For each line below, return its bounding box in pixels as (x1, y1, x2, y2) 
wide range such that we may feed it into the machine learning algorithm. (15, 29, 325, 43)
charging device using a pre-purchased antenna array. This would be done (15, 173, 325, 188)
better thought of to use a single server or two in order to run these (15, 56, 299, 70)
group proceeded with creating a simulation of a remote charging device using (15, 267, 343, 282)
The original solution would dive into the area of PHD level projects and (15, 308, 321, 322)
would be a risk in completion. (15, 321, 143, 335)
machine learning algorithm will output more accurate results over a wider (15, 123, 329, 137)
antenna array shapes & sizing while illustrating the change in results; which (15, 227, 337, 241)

...

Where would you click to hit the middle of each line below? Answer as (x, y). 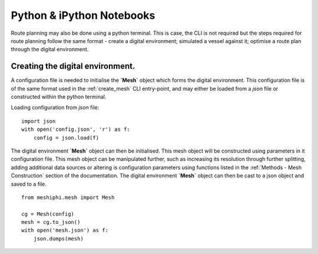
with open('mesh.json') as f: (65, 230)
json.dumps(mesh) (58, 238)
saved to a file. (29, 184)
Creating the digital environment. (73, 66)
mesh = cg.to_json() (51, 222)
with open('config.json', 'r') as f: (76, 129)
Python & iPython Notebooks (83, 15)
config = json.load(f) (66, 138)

---

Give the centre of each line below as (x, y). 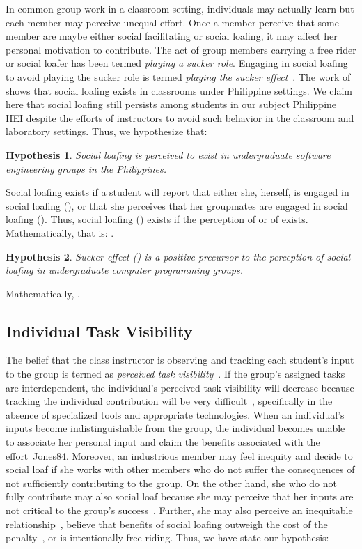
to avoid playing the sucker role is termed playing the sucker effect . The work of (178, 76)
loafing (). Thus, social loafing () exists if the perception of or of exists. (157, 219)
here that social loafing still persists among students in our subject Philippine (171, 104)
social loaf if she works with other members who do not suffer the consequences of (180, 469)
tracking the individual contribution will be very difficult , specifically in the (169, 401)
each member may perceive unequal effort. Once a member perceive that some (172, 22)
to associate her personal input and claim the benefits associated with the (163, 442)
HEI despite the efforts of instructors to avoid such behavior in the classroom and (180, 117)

▶ Your assignment:
Your reply is to repeat, unchanged, the lines above running from the one with "with open('mesh.json') as f: (65, 230)" up to and including the one with "config = json.load(f) (66, 138)".

▶ Task solution:
with open('mesh.json') as f: (65, 230)
json.dumps(mesh) (58, 238)
saved to a file. (29, 184)
Creating the digital environment. (73, 66)
mesh = cg.to_json() (51, 222)
with open('config.json', 'r') as f: (76, 129)
Python & iPython Notebooks (83, 15)
config = json.load(f) (66, 138)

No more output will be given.